Hence we can see that the optimal solution to the LP occurs at the vertex of the feasible region formed by the intersection of 3x + y = 8 and 4x + 6y = 24. Note here that it is inaccurate to attempt to read the values of x and y off the graph and instead we solve the simultaneous equations

• 3x + y = 8
• 4x + 6y = 24

to get x = 12/7 = 1.71 and y = 20/7 = 2.86 and hence the value of the objective function is given by 180x + 160y = 180(12/7) + 160(20/7) = 765.71

Hence the optimal solution has cost 765.71

It is clear that the above graphical approach to solving LP's can be used for LP's with two variables but (alas) most LP's have more than two variables.

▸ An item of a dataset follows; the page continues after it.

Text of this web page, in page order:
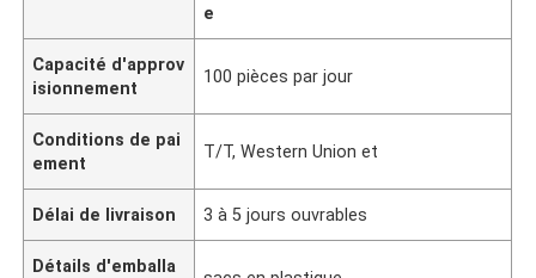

This brings us to the simplex algorithm for solving LP's.

#### Simplex

Note that in the example considered above the optimal solution to the LP occurred at a vertex (corner) of the feasible region. In fact it is true that for any LP (not just the one considered above) the optimal solution occurs at a vertex of the feasible region. This fact is the key to the simplex algorithm for solving LP's.

Essentially the simplex algorithm starts at one vertex of the feasible region and moves (at each iteration) to another (adjacent) vertex, improving (or leaving unchanged) the objective function as it does so, until it reaches the vertex corresponding to the optimal LP solution.

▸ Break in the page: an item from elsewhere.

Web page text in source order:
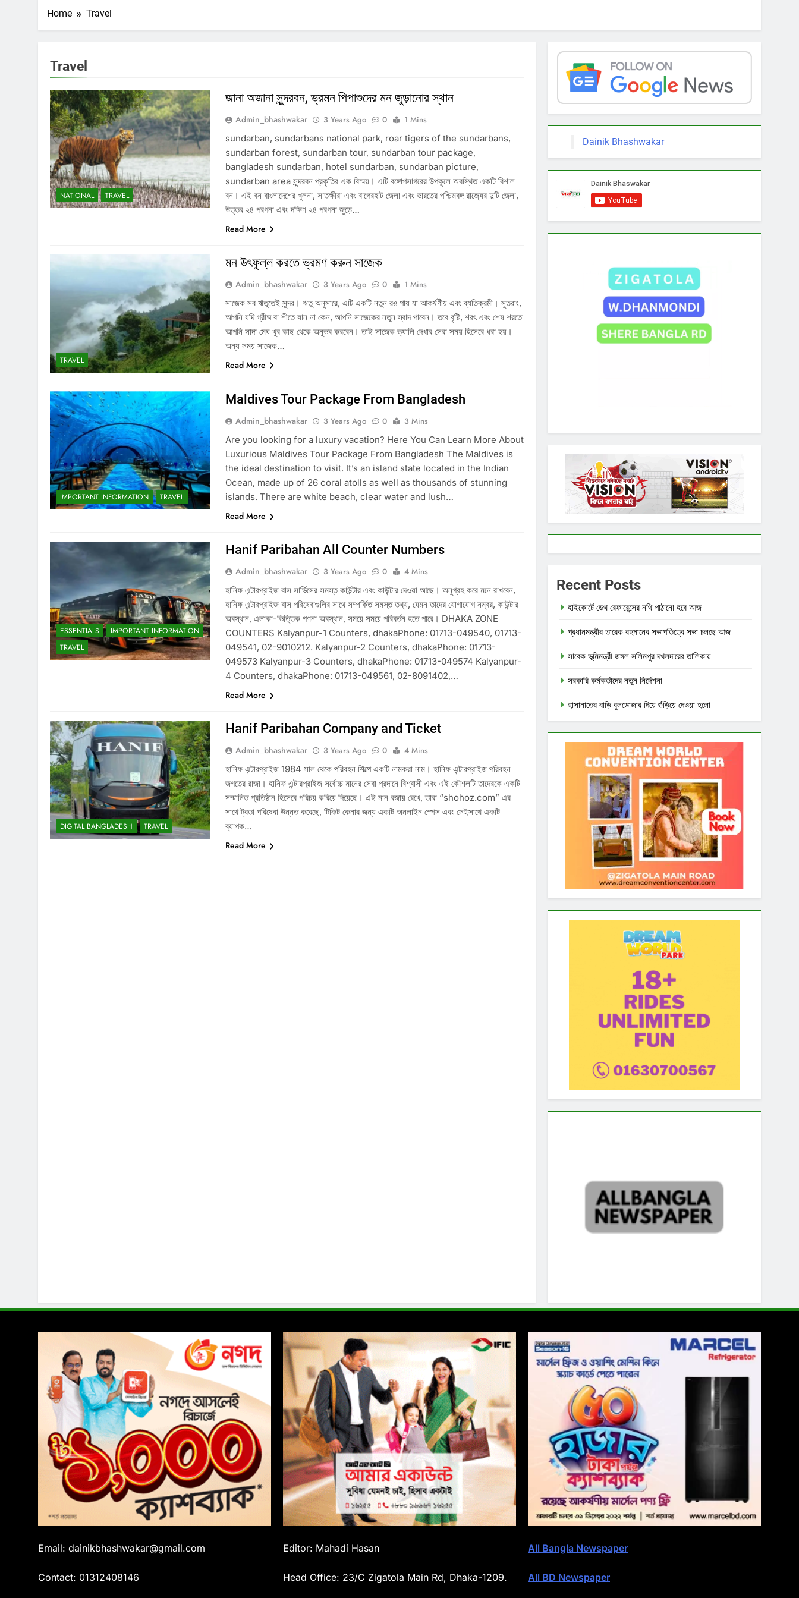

The simplex algorithm for solving linear programs (LP's) was developed by Dantzig in the late 1940's and since then a number of different versions of the algorithm have been developed. One of these later versions, called the revised simplex algorithm (sometimes known as the "product form of the inverse" simplex algorithm) forms the basis of most modern computer packages for solving LP's.

Although the basic simplex algorithm is relatively easy to understand and use, the fact that it is widely available in the form of computer packages means that I decided it was not worth teaching you the details of the simplex algorithm. Instead I decided to teach you some things about the output from a simplex based LP package.

#### LP output

Recall the production planning problem concerned with four variants of the same product which we formulated before as an LP. To remind you of it we repeat below the problem and our formulation of it.

#### Production planning problem

A company manufactures four variants of the same product and in the final part of the manufacturing process there are assembly, polishing and packing operations. For each variant the time required for these operations is shown below (in minutes) as is the profit per unit sold.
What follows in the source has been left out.